The model expects input in the following format:

YOUR INPUT<NORM>

It will generate the normalized version of the input.

Inference example:

from transformers import pipeline, AutoTokenizer

model_id = "lunahr/CeluneNorm-0.6B-v1.1"

tokenizer = AutoTokenizer.from_pretrained(model_id)
pipe = pipeline(
    "text-generation",
    model=model_id,
    tokenizer=model_id,
    device="cuda:0",  # "cpu" for CPU-only, slower
)

def normalize(text: str) -> str:
    history = [
        {"role": "user", "content": text}
    ]
    prompt = tokenizer.apply_chat_template(history, tokenize=False)

    out = pipe(
        prompt,
        max_new_tokens=512,
        do_sample=False,
        return_full_text=False,
    )

    return out[0]["generated_text"].strip()

# example
print(normalize("if i type something more complicated into celune it will fix it"))

Caution: CeluneNorm only works reliably on sequences below 128 tokens. Longer inputs may cause problems.

Key Characteristics

Deterministic (no sampling required)
Preserves structure and intent
Handles mixed text (natural language + technical content)
Conservative punctuation (prefers . over ! unless explicit)
Supports multi-sentence normalization when boundaries are clear

Developed by: https://huggingface.co/lunahr
Model type: Causal Language Model
Language(s): English
License: MIT
Base model: Qwen/Qwen3-0.6B-Base

Limitations

This model is not intended to be a full grammar correction system.
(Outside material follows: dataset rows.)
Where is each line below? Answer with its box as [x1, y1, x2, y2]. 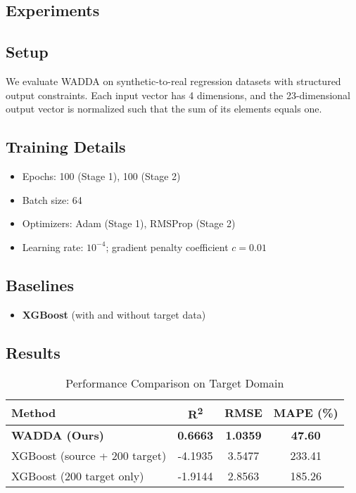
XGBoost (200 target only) [11, 467, 144, 484]
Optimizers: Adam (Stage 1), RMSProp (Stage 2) [22, 216, 236, 231]
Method [11, 404, 56, 421]
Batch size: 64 [22, 192, 82, 207]
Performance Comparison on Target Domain [65, 375, 284, 392]
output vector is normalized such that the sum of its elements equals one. [6, 101, 322, 116]
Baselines [6, 274, 74, 295]
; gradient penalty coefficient [106, 239, 229, 254]

Possible limitations include:

May miss some punctuation or casing corrections
May be conservative with contractions (e.g. there s → unchanged)
May preserve ambiguous casing when intent is unclear
Does not expand slang or rewrite informal language

The model prioritizes safety and meaning preservation over aggressive correction.

Training Details

Dataset

Trained on: https://huggingface.co/datasets/lunahr/normalization-data-mixed

The dataset includes a mix of:

Formal text (Wikipedia-style)
Conversational text (PersonaChat)
Synthetic edge cases
Quoted text handling

This combination helps the model generalize across both clean and noisy inputs.

Training Procedure

Fine-tuned from Qwen3-0.6B-Base
Hardware: Kaggle dual NVIDIA T4 (FP16)
Training time: ~1.5 hours
Epochs: 3

Training configuration highlights:

Learning rate: 8e-5
Gradient clipping: 1.0
Warmup: 200 steps (~10%)

Metrics

Final training loss: 0.08841
Mean token accuracy: 97.53%

These metrics reflect token-level accuracy; real-world normalization quality is slightly lower but more representative (~90–95% human-level correctness).